Pictures in the records below are skipped; the rest is copied exactly.

━━ Source material ━━

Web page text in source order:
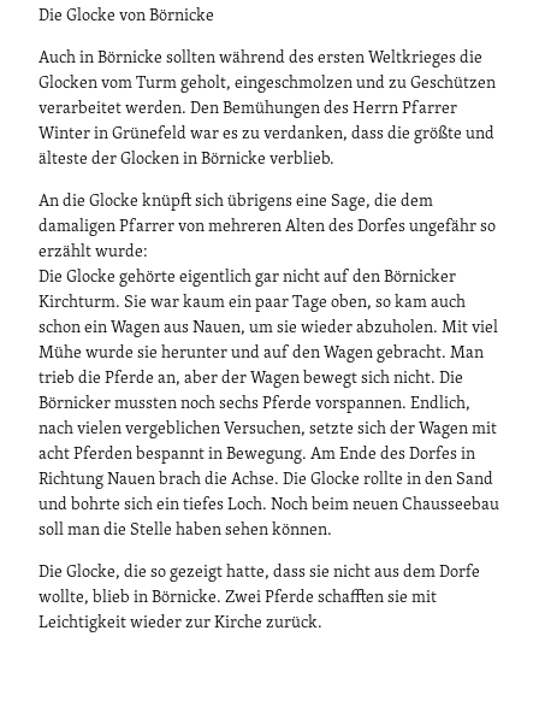
Die Glocke von Börnicke
Auch in Börnicke sollten während des ersten Weltkrieges die
Glocken vom Turm geholt, eingeschmolzen und zu Geschützen
verarbeitet werden. Den Bemühungen des Herrn Pfarrer
Winter in Grünefeld war es zu verdanken, dass die größte und
älteste der Glocken in Börnicke verblieb.
An die Glocke knüpft sich übrigens eine Sage, die dem
damaligen Pfarrer von mehreren Alten des Dorfes ungefähr so
erzählt wurde:
Die Glocke gehörte eigentlich gar nicht auf den Börnicker
Kirchturm. Sie war kaum ein paar Tage oben, so kam auch
schon ein Wagen aus Nauen, um sie wieder abzuholen. Mit viel
Mühe wurde sie herunter und auf den Wagen gebracht. Man
trieb die Pferde an, aber der Wagen bewegt sich nicht. Die
Börnicker mussten noch sechs Pferde vorspannen. Endlich,
nach vielen vergeblichen Versuchen, setzte sich der Wagen mit
acht Pferden bespannt in Bewegung. Am Ende des Dorfes in
Richtung Nauen brach die Achse. Die Glocke rollte in den Sand
und bohrte sich ein tiefes Loch. Noch beim neuen Chausseebau
soll man die Stelle haben sehen können.
Die Glocke, die so gezeigt hatte, dass sie nicht aus dem Dorfe
wollte, blieb in Börnicke. Zwei Pferde schafften sie mit
Leichtigkeit wieder zur Kirche zurück.
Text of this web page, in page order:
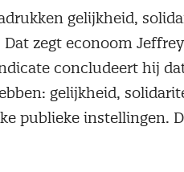
gelijkheid,
zegt econoom
concludeert hij
gelijkheid,
publieke instellingen.
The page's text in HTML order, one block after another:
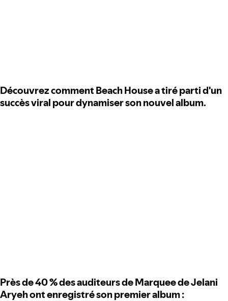
Découvrez comment Beach House a tiré parti d'un
succès viral pour dynamiser son nouvel album.
Près de 40 % des auditeurs de Marquee de Jelani
Aryeh ont enregistré son premier album :
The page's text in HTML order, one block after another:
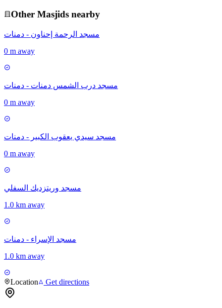
Other Masjids nearby
مسجد الرحمة إحناون - دمنات
0 m away
مسجد درب الشمس دمنات - دمنات
0 m away
مسجد سيدي يعقوب الكبير - دمنات
0 m away
مسجد وريتزديك السفلي
1.0 km away
مسجد الإسراء - دمنات
1.0 km away
Location Get directions
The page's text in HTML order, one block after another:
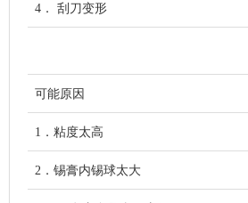
4． 刮刀变形
可能原因
1．粘度太高
2．锡膏内锡球太大
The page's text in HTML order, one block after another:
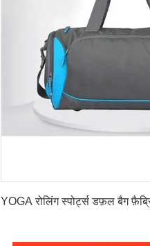
YOGA रोलिंग स्पोर्ट्स डफ़ल बैग
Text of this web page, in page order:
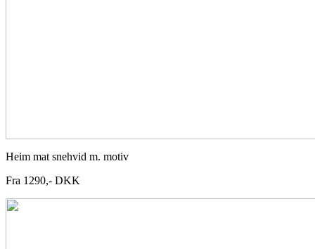
Heim mat snehvid m. motiv
Fra 1290,- DKK
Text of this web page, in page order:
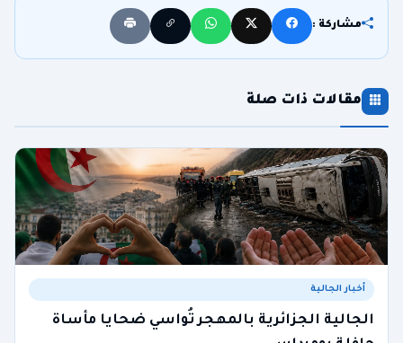
مشاركة :
مقالات ذات صلة
أخبار الجالية
الجالية الجزائرية بالمهجر تُواسي ضحايا مأساة
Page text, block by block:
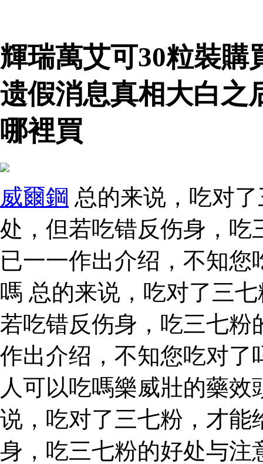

━━━

- _Solution to this problem_:
Web page text in source order:
Die Glocke von Börnicke
Auch in Börnicke sollten während des ersten Weltkrieges die
Glocken vom Turm geholt, eingeschmolzen und zu Geschützen
verarbeitet werden. Den Bemühungen des Herrn Pfarrer
Winter in Grünefeld war es zu verdanken, dass die größte und
älteste der Glocken in Börnicke verblieb.
An die Glocke knüpft sich übrigens eine Sage, die dem
damaligen Pfarrer von mehreren Alten des Dorfes ungefähr so
erzählt wurde:
Die Glocke gehörte eigentlich gar nicht auf den Börnicker
Kirchturm. Sie war kaum ein paar Tage oben, so kam auch
schon ein Wagen aus Nauen, um sie wieder abzuholen. Mit viel
Mühe wurde sie herunter und auf den Wagen gebracht. Man
trieb die Pferde an, aber der Wagen bewegt sich nicht. Die
Börnicker mussten noch sechs Pferde vorspannen. Endlich,
nach vielen vergeblichen Versuchen, setzte sich der Wagen mit
acht Pferden bespannt in Bewegung. Am Ende des Dorfes in
Richtung Nauen brach die Achse. Die Glocke rollte in den Sand
und bohrte sich ein tiefes Loch. Noch beim neuen Chausseebau
soll man die Stelle haben sehen können.
Die Glocke, die so gezeigt hatte, dass sie nicht aus dem Dorfe
wollte, blieb in Börnicke. Zwei Pferde schafften sie mit
Leichtigkeit wieder zur Kirche zurück.
Text of this web page, in page order:
gelijkheid,
zegt econoom
concludeert hij
gelijkheid,
publieke instellingen.
The page's text in HTML order, one block after another:
Découvrez comment Beach House a tiré parti d'un
succès viral pour dynamiser son nouvel album.
Près de 40 % des auditeurs de Marquee de Jelani
Aryeh ont enregistré son premier album :
The page's text in HTML order, one block after another:
Other Masjids nearby
مسجد الرحمة إحناون - دمنات
0 m away
مسجد درب الشمس دمنات - دمنات
0 m away
مسجد سيدي يعقوب الكبير - دمنات
0 m away
مسجد وريتزديك السفلي
1.0 km away
مسجد الإسراء - دمنات
1.0 km away
Location Get directions
The page's text in HTML order, one block after another:
4． 刮刀变形
可能原因
1．粘度太高
2．锡膏内锡球太大
The page's text in HTML order, one block after another:
YOGA रोलिंग स्पोर्ट्स डफ़ल बैग
Text of this web page, in page order:
Heim mat snehvid m. motiv
Fra 1290,- DKK
Text of this web page, in page order:
مشاركة :
مقالات ذات صلة
أخبار الجالية
الجالية الجزائرية بالمهجر تُواسي ضحايا مأساة
Page text, block by block:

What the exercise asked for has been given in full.